Tuesday, 19 February 2013

Is productivity really a guarantee of growth?

By Sundaram Janakiramanan, Published TODAY, 18 Feb 2013

The Singapore Government is pushing for increased productivity in businesses in order to drive economic growth and has designed various schemes to do so.

But would trying to boost productivity really increase the competitiveness of companies, and what would need to be in place first? And can this strategy of productivity increase to grow the economy be sustained over a long period? I argue that the productivity push may well succeed in the short run if it is conceived properly. However, it cannot be sustained over the long term, mainly because of the inherent limits to which productivity can be raised.

The idea of growing productivity to grow the economy is based on the premise that for the same input, the output will be larger and hence, total output in the economy will increase, which would, in turn, lead to a growth in the economy.

However, some conceptual issues need to be considered here.

DIFFICULT TO MEASURE

First of all, productivity is a multi-faceted concept that includes productivity of capital, labour, equipment and management, between which there is interplay. This means the productivity of a business can increase only if there is a subsequent increase in each of these components.

There needs to be sufficient capital to purchase equipment using the latest technology, with a trained workforce that is able to use the equipment efficiently and with the full support of management. Only then we can talk about increased productivity.

If any one of these is lacking in an organisation, total productivity will not increase.

Secondly, it is difficult to measure productivity.

In the case of the manufacturing industry, it may be possible to come up with a measure of productivity as the ratio of total units produced and the number of man hours expended. But even in this situation, there is an interplay between production equipment and labour.

Should there be improper maintenance of equipment or any unexpected malfunction, production may slow down, even if the workers are doing their job efficiently.

Thus, labour productivity also depends on the ability of the maintenance people to keep the equipment running without problems.

In service industries, it is almost impossible to set a standard of performance. Consider the case of a bank teller, who is responsible for processing customers. How do we measure her productivity? Is it by the number of customers processed in a day? Probably not, because each customer has different needs and it may take a longer time to process some customers and a very short time to process others. The same applies in the case of restaurants and retail shops.

Management also plays an important role in the service industry. How much authority do frontline personnel have in processing customer requests? Do they need to keep getting the approval of their supervisor for most requests? The interplay between management and labour, hence, has a bearing on productivity.

Another important aspect management should consider is how to reward well-performing workers. And unless such a reward scheme is equitable, it could lead to trained workers switching jobs, which would require hiring new employees and having to train them all over again.

get CONDITIONS right

In other words, businesses can improve productivity only if all of the following are in place.

Firstly, companies need to introduce equipment with the latest technological advances.
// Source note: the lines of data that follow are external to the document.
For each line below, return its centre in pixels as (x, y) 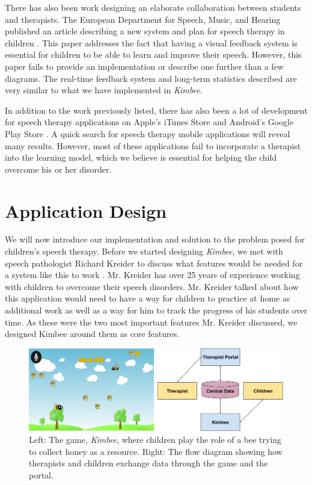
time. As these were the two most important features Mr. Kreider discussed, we (151, 322)
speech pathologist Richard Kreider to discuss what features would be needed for (154, 263)
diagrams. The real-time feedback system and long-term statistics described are (151, 78)
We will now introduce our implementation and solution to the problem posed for (155, 239)
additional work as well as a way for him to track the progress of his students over (156, 310)
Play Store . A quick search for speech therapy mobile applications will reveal (148, 133)
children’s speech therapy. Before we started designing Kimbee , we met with (144, 251)
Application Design (86, 210)
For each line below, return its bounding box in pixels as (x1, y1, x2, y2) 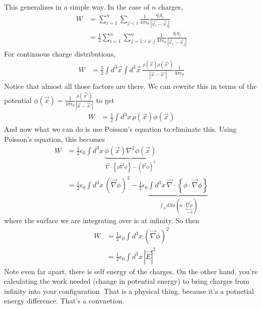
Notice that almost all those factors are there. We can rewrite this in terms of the (4, 81, 257, 91)
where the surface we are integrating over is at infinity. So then (4, 215, 199, 225)
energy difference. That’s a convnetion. (4, 295, 124, 306)
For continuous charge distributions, (4, 48, 116, 59)
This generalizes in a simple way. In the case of (4, 2, 150, 12)
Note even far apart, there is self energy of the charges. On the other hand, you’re (4, 266, 258, 276)
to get (96, 94, 114, 105)
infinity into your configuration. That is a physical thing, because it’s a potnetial (4, 285, 254, 296)
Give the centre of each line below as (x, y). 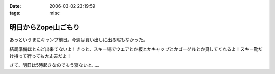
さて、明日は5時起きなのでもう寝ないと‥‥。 (56, 65)
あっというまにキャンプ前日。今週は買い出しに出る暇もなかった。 (78, 40)
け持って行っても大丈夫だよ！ (40, 56)
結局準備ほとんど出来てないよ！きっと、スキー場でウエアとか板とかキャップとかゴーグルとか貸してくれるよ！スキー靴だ (136, 49)
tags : (15, 13)
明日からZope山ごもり (45, 28)
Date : (15, 6)
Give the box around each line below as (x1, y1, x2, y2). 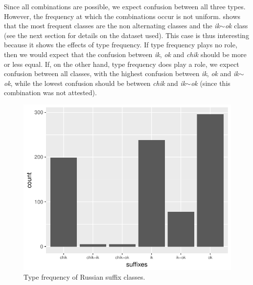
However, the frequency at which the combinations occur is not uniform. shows (4, 11, 241, 21)
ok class (225, 20, 248, 31)
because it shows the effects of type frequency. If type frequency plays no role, (4, 40, 237, 50)
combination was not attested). (4, 87, 97, 98)
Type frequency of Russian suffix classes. (23, 271, 145, 282)
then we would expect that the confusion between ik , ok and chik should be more (4, 49, 247, 59)
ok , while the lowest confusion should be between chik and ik (4, 78, 186, 88)
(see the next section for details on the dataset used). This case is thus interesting (4, 30, 249, 40)
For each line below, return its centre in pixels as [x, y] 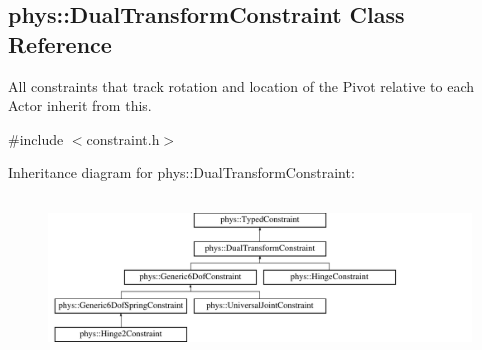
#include [36, 138]
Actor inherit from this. [80, 105]
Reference [60, 43]
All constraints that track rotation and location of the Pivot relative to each [241, 85]
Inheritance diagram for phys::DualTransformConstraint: [181, 172]
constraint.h [123, 138]
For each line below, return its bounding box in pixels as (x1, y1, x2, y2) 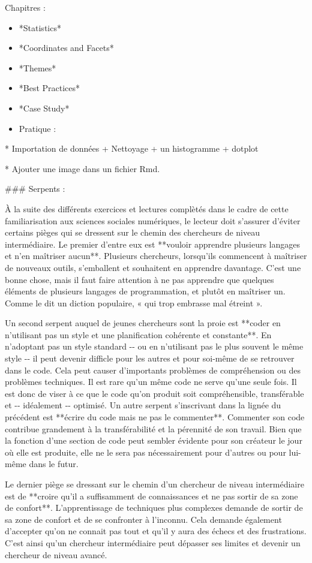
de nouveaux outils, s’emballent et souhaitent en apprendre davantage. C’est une (5, 261, 301, 273)
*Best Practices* (19, 82, 80, 94)
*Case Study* (19, 101, 70, 114)
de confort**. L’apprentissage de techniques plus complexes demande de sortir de (5, 501, 303, 514)
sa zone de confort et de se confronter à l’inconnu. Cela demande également (5, 513, 282, 525)
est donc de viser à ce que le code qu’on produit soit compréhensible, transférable (5, 387, 304, 399)
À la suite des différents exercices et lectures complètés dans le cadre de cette (5, 202, 289, 215)
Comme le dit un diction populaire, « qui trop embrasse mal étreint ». (5, 296, 263, 309)
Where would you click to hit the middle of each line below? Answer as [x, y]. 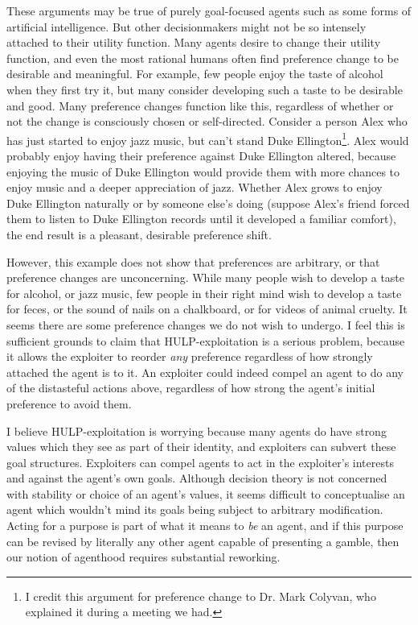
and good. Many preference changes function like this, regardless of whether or [200, 105]
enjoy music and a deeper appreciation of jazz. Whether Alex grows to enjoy [195, 187]
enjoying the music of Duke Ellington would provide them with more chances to [203, 171]
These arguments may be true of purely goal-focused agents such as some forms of [209, 10]
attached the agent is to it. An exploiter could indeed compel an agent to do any [205, 372]
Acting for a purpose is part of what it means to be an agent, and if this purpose [205, 526]
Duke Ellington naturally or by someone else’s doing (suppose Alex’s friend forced [208, 203]
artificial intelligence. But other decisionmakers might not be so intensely [186, 26]
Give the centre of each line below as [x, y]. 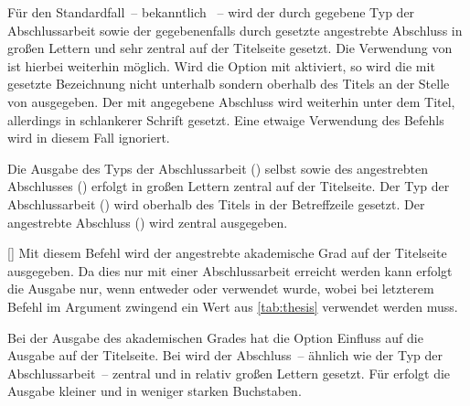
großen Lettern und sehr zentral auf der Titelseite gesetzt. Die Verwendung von [230, 48]
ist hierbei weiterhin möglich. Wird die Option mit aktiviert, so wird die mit [221, 65]
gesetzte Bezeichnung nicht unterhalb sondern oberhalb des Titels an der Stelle [229, 84]
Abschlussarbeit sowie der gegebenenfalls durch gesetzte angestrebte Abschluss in [235, 30]
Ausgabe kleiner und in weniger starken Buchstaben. [155, 391]
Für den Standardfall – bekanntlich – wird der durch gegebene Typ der [211, 12]
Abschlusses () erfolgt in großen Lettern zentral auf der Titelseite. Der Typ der [229, 186]
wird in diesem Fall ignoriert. [89, 138]
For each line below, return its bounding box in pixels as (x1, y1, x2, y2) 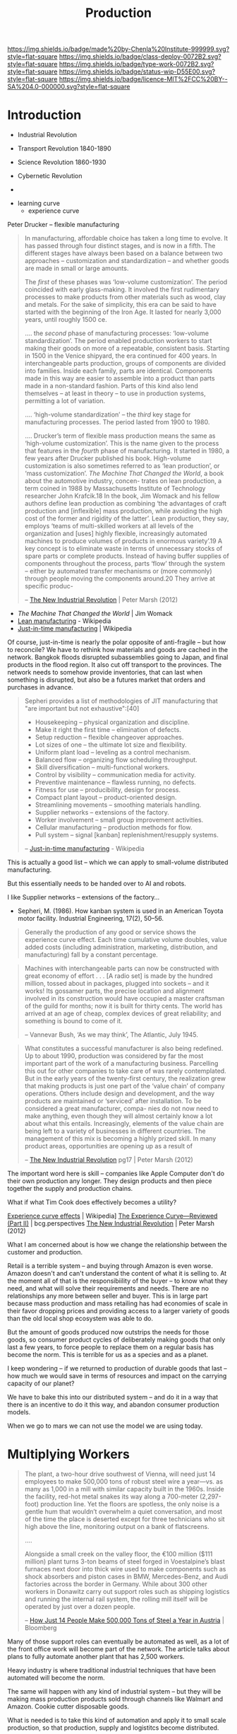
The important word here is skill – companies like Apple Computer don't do (7, 1169, 224, 1178)
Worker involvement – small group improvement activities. (35, 815, 204, 825)
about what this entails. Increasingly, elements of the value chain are (24, 1119, 224, 1128)
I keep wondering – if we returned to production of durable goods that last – (7, 1364, 227, 1373)
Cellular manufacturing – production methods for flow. (35, 823, 193, 832)
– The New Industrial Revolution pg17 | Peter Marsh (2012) (24, 1156, 194, 1164)
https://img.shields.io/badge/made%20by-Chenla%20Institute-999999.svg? (7, 45, 230, 54)
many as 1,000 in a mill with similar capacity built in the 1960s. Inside (24, 1485, 224, 1494)
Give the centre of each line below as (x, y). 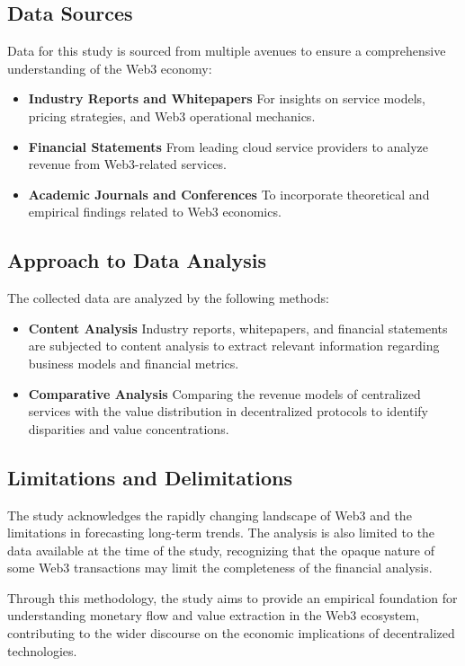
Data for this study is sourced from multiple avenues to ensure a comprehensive (227, 51)
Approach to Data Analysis (137, 260)
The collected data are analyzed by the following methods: (168, 298)
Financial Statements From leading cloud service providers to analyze (228, 146)
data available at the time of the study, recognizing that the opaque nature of (221, 550)
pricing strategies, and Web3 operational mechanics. (172, 115)
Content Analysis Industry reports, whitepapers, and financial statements (238, 328)
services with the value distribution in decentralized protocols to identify (228, 411)
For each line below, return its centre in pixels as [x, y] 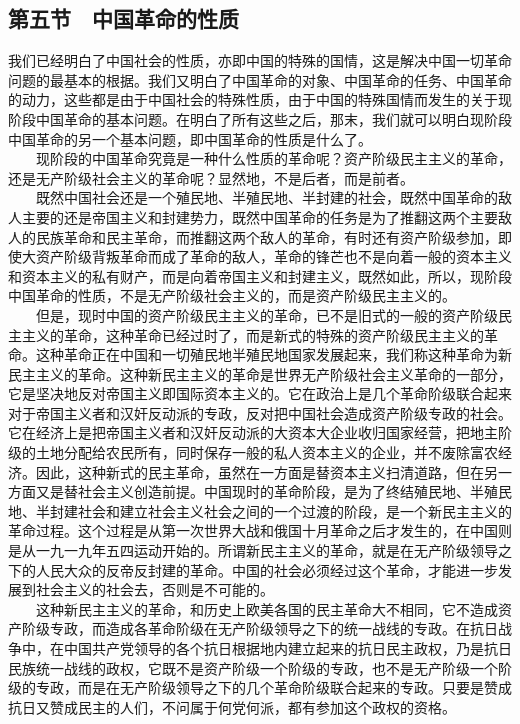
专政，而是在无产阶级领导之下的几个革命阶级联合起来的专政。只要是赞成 [273, 687]
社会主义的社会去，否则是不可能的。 [154, 589]
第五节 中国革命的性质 [123, 18]
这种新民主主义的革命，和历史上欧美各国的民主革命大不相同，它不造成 [266, 608]
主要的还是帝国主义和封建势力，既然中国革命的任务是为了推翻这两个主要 [259, 216]
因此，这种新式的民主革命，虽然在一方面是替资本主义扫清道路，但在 [259, 471]
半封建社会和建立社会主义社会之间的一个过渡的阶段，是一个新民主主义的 [273, 510]
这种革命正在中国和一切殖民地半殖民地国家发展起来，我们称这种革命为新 [273, 354]
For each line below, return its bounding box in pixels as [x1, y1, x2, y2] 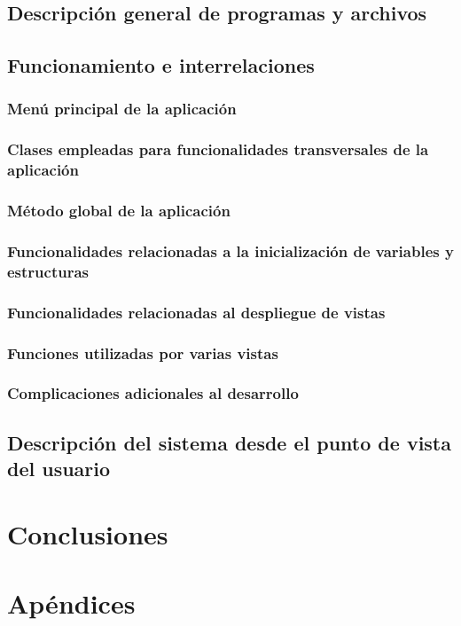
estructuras [7, 260, 90, 282]
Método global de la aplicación [7, 200, 230, 222]
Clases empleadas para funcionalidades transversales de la [7, 138, 429, 160]
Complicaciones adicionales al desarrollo [7, 382, 299, 404]
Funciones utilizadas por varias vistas [7, 341, 278, 364]
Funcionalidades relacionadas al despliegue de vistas [7, 301, 386, 323]
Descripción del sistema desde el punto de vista [7, 428, 451, 456]
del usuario [7, 455, 111, 482]
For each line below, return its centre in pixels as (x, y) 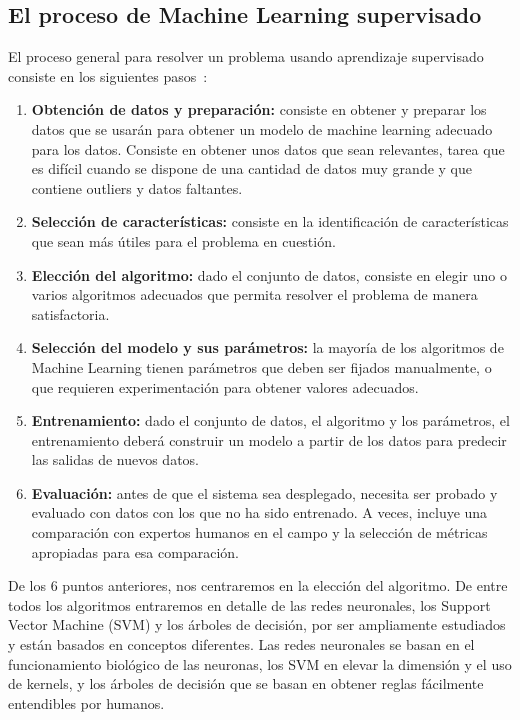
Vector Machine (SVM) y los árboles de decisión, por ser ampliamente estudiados (257, 624)
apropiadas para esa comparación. (135, 551)
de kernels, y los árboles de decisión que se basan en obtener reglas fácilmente (246, 683)
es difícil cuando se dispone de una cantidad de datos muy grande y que (251, 168)
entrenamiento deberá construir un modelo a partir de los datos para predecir (269, 439)
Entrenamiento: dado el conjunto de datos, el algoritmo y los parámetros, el (270, 420)
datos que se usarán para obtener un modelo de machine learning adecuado (262, 128)
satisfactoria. (70, 313)

While the Government, under its Productivity and Innovation Credit scheme, offers tax write-offs for the acquisition of prescribed automation equipment, among other things, it could provide more subsidies for cutting-edge equipment. Such investments require that companies have additional capital available.

Secondly, businesses need to hire and retain employees who possess knowledge of the operations with the appropriate salary package and performance bonuses.

Thirdly, to have a better pool of knowledgeable employees in the first place, the tertiary educational system should be modified so that it becomes a requirement for polytechnics and universities to establish direct and strong links with the industry. This will ensure that students are provided an education that includes both academic and practical education. This is one area the Ministry of Education could look into.

Next, there is a need to provide context-appropriate training to workers in order that assigned tasks can be completed more efficiently. The Government can incentivise this is by providing subsidies to companies for organisation-specific training.

Currently, training programmes are organised on a more general level applicable to all organisations within the industry. But equipment and management practices differ across organisations.

Lastly, management policies need to be formulated such that they allow workers more autonomy when it comes to decision-making.

offer something new

When all these measures are instituted, the idea of enhancing economic growth through increased productivity would be a viable option.

However, even so, this would only be effective as a growth strategy for the short term, until all businesses are operating at maximum efficiency.

In the long run, there is a limit to which productivity can be increased.

Once the labour force is producing the maximum amount of units working at the maximum operational hours, production cannot be increased any further unless more employees are hired.

So, if all companies are operating at maximum efficiency, there can be no increase in productivity.

The only avenue, then, in which businesses can truly grow in the long run will be through innovation — that is, with the introduction of new product and service offerings.

Professor Sundaram Janakiramanan is Professor of Finance at SIM University’s School of Business. This is the second in a three-part series on producivity.